Exercise description: Reproduce the records that follow exactly as they are written.

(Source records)
━━━━

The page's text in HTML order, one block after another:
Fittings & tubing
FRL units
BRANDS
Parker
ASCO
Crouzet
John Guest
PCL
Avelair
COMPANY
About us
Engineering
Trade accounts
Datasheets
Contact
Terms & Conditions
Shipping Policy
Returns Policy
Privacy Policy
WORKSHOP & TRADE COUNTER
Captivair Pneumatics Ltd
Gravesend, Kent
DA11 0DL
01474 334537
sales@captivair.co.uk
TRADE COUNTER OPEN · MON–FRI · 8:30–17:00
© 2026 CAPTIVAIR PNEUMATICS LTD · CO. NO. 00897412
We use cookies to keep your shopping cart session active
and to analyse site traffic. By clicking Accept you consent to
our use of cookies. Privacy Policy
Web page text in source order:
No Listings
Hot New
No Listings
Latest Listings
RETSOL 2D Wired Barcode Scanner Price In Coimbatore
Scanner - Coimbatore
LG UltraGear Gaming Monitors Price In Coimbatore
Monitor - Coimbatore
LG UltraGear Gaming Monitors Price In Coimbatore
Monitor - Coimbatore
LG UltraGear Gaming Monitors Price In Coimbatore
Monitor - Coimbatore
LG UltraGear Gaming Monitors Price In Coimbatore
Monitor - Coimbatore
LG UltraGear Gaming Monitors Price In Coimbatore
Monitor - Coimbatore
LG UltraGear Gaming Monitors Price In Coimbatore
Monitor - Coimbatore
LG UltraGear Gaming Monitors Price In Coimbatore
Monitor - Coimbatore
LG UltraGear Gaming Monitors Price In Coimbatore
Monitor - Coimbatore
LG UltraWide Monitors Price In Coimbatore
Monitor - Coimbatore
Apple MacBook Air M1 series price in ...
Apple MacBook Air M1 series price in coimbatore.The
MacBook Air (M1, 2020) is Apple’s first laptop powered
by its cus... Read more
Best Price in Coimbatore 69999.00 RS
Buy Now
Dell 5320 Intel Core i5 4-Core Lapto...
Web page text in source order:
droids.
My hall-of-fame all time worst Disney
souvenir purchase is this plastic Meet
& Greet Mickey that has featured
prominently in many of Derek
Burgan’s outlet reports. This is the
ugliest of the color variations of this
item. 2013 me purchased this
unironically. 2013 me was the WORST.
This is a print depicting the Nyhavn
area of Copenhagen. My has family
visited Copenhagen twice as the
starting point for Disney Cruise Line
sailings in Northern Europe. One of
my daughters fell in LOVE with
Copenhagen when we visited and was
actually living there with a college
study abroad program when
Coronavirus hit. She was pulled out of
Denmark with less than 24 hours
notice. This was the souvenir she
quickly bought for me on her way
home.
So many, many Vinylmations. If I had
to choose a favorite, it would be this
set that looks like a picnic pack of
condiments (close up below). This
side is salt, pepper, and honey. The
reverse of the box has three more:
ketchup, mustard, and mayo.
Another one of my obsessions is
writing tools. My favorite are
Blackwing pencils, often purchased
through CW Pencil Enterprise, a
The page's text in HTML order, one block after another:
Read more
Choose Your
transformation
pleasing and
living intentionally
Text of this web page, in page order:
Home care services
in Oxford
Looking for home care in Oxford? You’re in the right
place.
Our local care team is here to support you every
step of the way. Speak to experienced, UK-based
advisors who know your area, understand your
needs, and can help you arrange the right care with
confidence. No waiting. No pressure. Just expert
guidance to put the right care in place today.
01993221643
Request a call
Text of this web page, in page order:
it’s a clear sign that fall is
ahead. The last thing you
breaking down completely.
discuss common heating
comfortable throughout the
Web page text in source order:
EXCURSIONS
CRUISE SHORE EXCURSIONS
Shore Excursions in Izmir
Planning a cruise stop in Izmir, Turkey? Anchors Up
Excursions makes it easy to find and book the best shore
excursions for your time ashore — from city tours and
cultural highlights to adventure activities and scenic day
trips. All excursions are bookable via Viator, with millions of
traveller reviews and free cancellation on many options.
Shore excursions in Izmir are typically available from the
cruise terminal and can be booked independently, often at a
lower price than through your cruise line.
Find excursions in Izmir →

━━━━

Problem solution:
The page's text in HTML order, one block after another:
Fittings & tubing
FRL units
BRANDS
Parker
ASCO
Crouzet
John Guest
PCL
Avelair
COMPANY
About us
Engineering
Trade accounts
Datasheets
Contact
Terms & Conditions
Shipping Policy
Returns Policy
Privacy Policy
WORKSHOP & TRADE COUNTER
Captivair Pneumatics Ltd
Gravesend, Kent
DA11 0DL
01474 334537
sales@captivair.co.uk
TRADE COUNTER OPEN · MON–FRI · 8:30–17:00
© 2026 CAPTIVAIR PNEUMATICS LTD · CO. NO. 00897412
We use cookies to keep your shopping cart session active
and to analyse site traffic. By clicking Accept you consent to
our use of cookies. Privacy Policy
Web page text in source order:
No Listings
Hot New
No Listings
Latest Listings
RETSOL 2D Wired Barcode Scanner Price In Coimbatore
Scanner - Coimbatore
LG UltraGear Gaming Monitors Price In Coimbatore
Monitor - Coimbatore
LG UltraGear Gaming Monitors Price In Coimbatore
Monitor - Coimbatore
LG UltraGear Gaming Monitors Price In Coimbatore
Monitor - Coimbatore
LG UltraGear Gaming Monitors Price In Coimbatore
Monitor - Coimbatore
LG UltraGear Gaming Monitors Price In Coimbatore
Monitor - Coimbatore
LG UltraGear Gaming Monitors Price In Coimbatore
Monitor - Coimbatore
LG UltraGear Gaming Monitors Price In Coimbatore
Monitor - Coimbatore
LG UltraGear Gaming Monitors Price In Coimbatore
Monitor - Coimbatore
LG UltraWide Monitors Price In Coimbatore
Monitor - Coimbatore
Apple MacBook Air M1 series price in ...
Apple MacBook Air M1 series price in coimbatore.The
MacBook Air (M1, 2020) is Apple’s first laptop powered
by its cus... Read more
Best Price in Coimbatore 69999.00 RS
Buy Now
Dell 5320 Intel Core i5 4-Core Lapto...
Web page text in source order:
droids.
My hall-of-fame all time worst Disney
souvenir purchase is this plastic Meet
& Greet Mickey that has featured
prominently in many of Derek
Burgan’s outlet reports. This is the
ugliest of the color variations of this
item. 2013 me purchased this
unironically. 2013 me was the WORST.
This is a print depicting the Nyhavn
area of Copenhagen. My has family
visited Copenhagen twice as the
starting point for Disney Cruise Line
sailings in Northern Europe. One of
my daughters fell in LOVE with
Copenhagen when we visited and was
actually living there with a college
study abroad program when
Coronavirus hit. She was pulled out of
Denmark with less than 24 hours
notice. This was the souvenir she
quickly bought for me on her way
home.
So many, many Vinylmations. If I had
to choose a favorite, it would be this
set that looks like a picnic pack of
condiments (close up below). This
side is salt, pepper, and honey. The
reverse of the box has three more:
ketchup, mustard, and mayo.
Another one of my obsessions is
writing tools. My favorite are
Blackwing pencils, often purchased
through CW Pencil Enterprise, a
The page's text in HTML order, one block after another:
Read more
Choose Your
transformation
pleasing and
living intentionally
Text of this web page, in page order:
Home care services
in Oxford
Looking for home care in Oxford? You’re in the right
place.
Our local care team is here to support you every
step of the way. Speak to experienced, UK-based
advisors who know your area, understand your
needs, and can help you arrange the right care with
confidence. No waiting. No pressure. Just expert
guidance to put the right care in place today.
01993221643
Request a call
Text of this web page, in page order:
it’s a clear sign that fall is
ahead. The last thing you
breaking down completely.
discuss common heating
comfortable throughout the
Web page text in source order:
EXCURSIONS
CRUISE SHORE EXCURSIONS
Shore Excursions in Izmir
Planning a cruise stop in Izmir, Turkey? Anchors Up
Excursions makes it easy to find and book the best shore
excursions for your time ashore — from city tours and
cultural highlights to adventure activities and scenic day
trips. All excursions are bookable via Viator, with millions of
traveller reviews and free cancellation on many options.
Shore excursions in Izmir are typically available from the
cruise terminal and can be booked independently, often at a
lower price than through your cruise line.
Find excursions in Izmir →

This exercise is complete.